* _Information_:

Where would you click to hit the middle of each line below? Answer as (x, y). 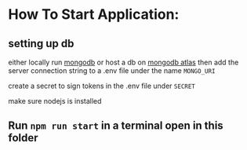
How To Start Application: (94, 15)
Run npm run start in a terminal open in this (116, 126)
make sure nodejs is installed (55, 101)
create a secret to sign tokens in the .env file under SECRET (102, 86)
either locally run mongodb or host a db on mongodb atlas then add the (123, 62)
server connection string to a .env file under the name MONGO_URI (112, 71)
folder (23, 138)
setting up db (41, 44)
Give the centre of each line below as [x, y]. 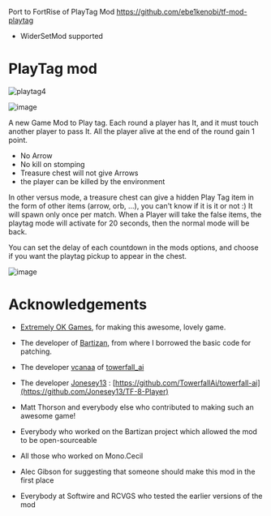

* _Activity_:
Reproduce exactly the lines from the one with "server connection string" to the bottom of the listing, both ends included, and nothing else. Skip the pictures.

* _Response box_:
server connection string to a .env file under the name MONGO_URI (112, 71)
folder (23, 138)
setting up db (41, 44)
Give the centre of each line below as [x, y]. 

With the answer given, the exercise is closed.